Seattle’s Fred Couples will be one of the headliners at the PGA Tour Championship’s Boeing Classic next week at The Club at Snoqualmie Ridge. (Hyosub Shin / Tribune News Service)

Seattle’s Fred Couples will be one of the headliners at the PGA Tour Championship’s Boeing Classic next week at The Club at Snoqualmie Ridge. (Hyosub Shin / Tribune News Service)

2024 Boeing Classic tees off Aug. 9-11

Seventy-eight professional golfers will compete in Snoqualmie for a $2.2 million purse.

From Aug. 9-11, there will be 78 professional golfers shooting for a $2.2 million purse and Pacific Northwest bragging rights at the 19th-annual Boeing Classic.

Started in 2005, the 54-hole, no-cut PGA Tour Championship event returns to The Club at Snoqualmie Ridge, a 7,264-yard, par 72 private course designed by golf legend Jack Nicklaus.

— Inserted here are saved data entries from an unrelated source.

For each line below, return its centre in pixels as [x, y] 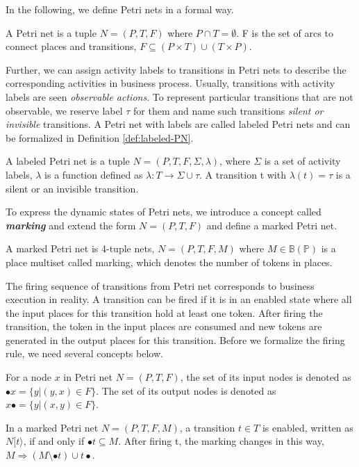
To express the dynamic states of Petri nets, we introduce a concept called [164, 212]
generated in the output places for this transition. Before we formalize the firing [175, 339]
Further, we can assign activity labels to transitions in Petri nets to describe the [176, 69]
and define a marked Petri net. [272, 225]
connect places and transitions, [71, 46]
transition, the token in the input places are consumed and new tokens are [164, 326]
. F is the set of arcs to [285, 32]
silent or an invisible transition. [72, 188]
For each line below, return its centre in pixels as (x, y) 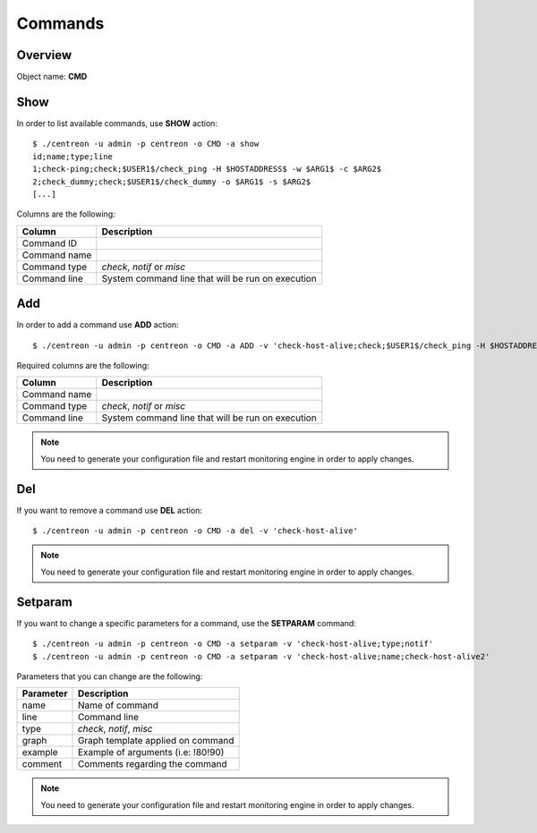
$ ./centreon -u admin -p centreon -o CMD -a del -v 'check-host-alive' (195, 531)
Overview (44, 55)
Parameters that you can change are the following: (110, 676)
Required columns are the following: (83, 365)
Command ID (50, 243)
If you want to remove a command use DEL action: (110, 510)
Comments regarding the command (152, 764)
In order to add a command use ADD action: (98, 325)
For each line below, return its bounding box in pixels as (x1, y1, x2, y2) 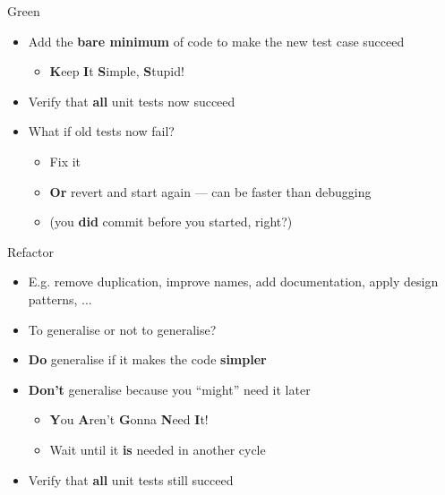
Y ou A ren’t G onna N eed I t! (49, 410, 209, 429)
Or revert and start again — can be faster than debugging (49, 182, 372, 201)
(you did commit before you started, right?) (49, 212, 293, 231)
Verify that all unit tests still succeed (28, 470, 234, 489)
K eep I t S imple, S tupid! (49, 62, 184, 81)
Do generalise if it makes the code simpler (28, 350, 267, 369)
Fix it (49, 151, 81, 170)
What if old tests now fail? (28, 122, 175, 141)
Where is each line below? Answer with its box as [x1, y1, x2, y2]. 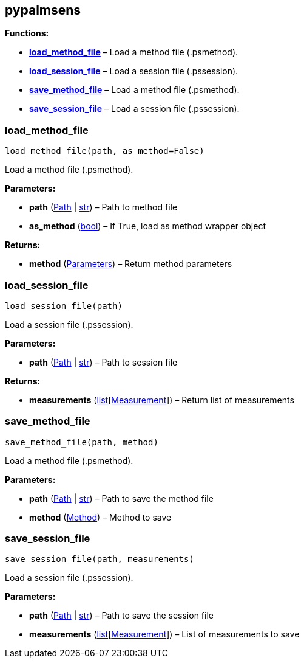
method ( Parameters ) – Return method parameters [29, 259, 232, 269]
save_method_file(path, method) [5, 437, 158, 447]
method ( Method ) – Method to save [29, 512, 172, 522]
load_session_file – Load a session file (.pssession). [29, 66, 238, 77]
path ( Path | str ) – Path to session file [29, 356, 178, 367]
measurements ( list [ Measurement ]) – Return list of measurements [29, 394, 294, 405]
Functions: [5, 28, 49, 39]
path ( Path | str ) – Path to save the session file [29, 610, 214, 621]
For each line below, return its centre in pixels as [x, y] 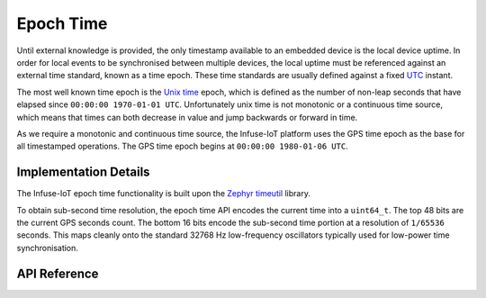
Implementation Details [83, 172]
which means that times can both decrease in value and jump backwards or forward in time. [187, 117]
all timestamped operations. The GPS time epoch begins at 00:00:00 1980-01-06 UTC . [182, 146]
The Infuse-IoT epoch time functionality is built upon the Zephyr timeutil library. [163, 194]
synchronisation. [47, 248]
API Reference [58, 273]
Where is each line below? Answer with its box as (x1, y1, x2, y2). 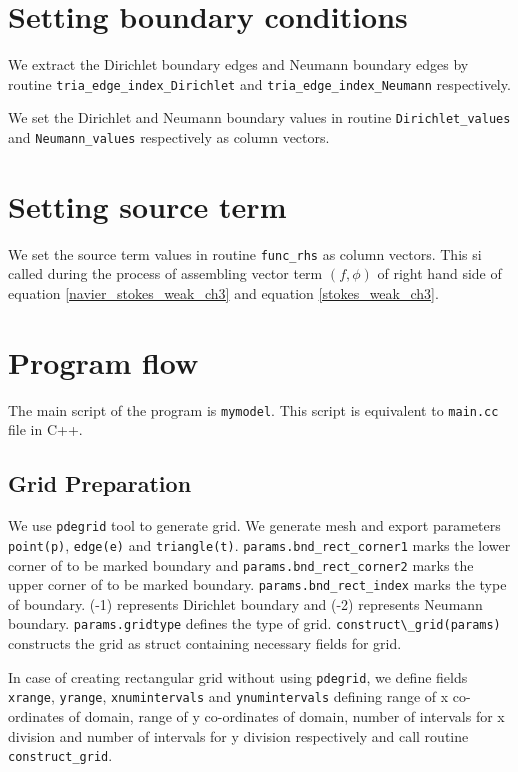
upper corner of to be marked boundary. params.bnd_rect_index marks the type (8, 574, 507, 595)
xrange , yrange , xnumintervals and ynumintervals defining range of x (8, 686, 449, 707)
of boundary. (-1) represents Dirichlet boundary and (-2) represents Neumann (8, 593, 483, 614)
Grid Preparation (8, 468, 192, 499)
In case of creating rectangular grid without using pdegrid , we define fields (8, 666, 468, 687)
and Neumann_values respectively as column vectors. (8, 127, 330, 148)
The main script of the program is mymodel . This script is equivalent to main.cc (8, 399, 499, 420)
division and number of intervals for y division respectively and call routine (8, 725, 469, 746)
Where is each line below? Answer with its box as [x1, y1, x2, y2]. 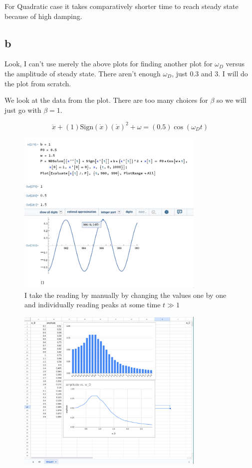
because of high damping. [4, 10, 82, 21]
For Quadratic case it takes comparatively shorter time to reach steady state [4, 1, 239, 11]
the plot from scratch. [4, 78, 71, 88]
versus [226, 58, 245, 69]
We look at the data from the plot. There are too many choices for [4, 95, 208, 105]
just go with [4, 104, 41, 115]
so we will [217, 95, 247, 105]
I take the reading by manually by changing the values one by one [24, 289, 227, 300]
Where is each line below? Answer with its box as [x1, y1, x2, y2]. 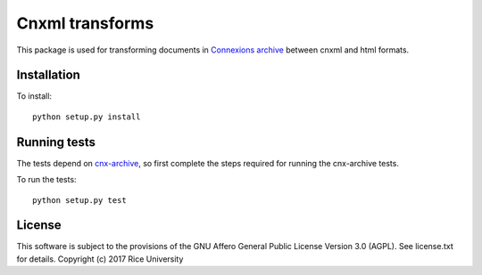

And, no, there won’t be Scottie Scheffler, Rory McIlroy, Xander Schauffele or Bryson DeChambeau on the course. Rather, it’s the Schefflers and McIlroys as an older vintage.

How does this list sound: Canada’s Stephen Ames, Fiji’s Vijay Singh, Germany’s Bernhard Langer, Scotland’s Colin Montgomerie, Spain’s Miguel Ángel Jiménez and José María Olazábal, South Africa’s Ernie Els and the U.S.’ Jim Furyk and Seattle’s Fred Couples?

The Boeing Classic is one of several tournaments in the PGA Tour Champions series, which is the senior version of the PGA Tour for players 50 years old and older. But while the Langers and Furyks of the world may not produce the same driver speeds and distances as the kids, they have legendary status, which will never diminish.

Ames, 60, returns to Snoqualmie to defend his title after shooting a tournament record 19-under par 197 last year, topping runner-up and 2022 Boeing Classic champion Jiménez (-12) and 2024 Senior British Open champion and 2023 Boeing Classic third-place finisher K.J. Choi (-10).

Langer was a Boeing Classic champion in 2010 and 2016, runner-up in 2015 and finished tied for fifth (-8) last year.

A local fan favorite, Couples, 64, has never won his home tournament, but he’s finished near the upper third the past three years. His first Boeing Classic was in 2010, and since then his best results have been third: 2010, 2013, 2015 and 2019.

Tournament festivities and practice rounds begin Monday with the first round next Friday.

Ticket prices are $20 (single day pass), $40 (three-day tournament pass) and $60 (weekly pass). Children 14 and under, and all active and retired military personnel and their families receive free admission.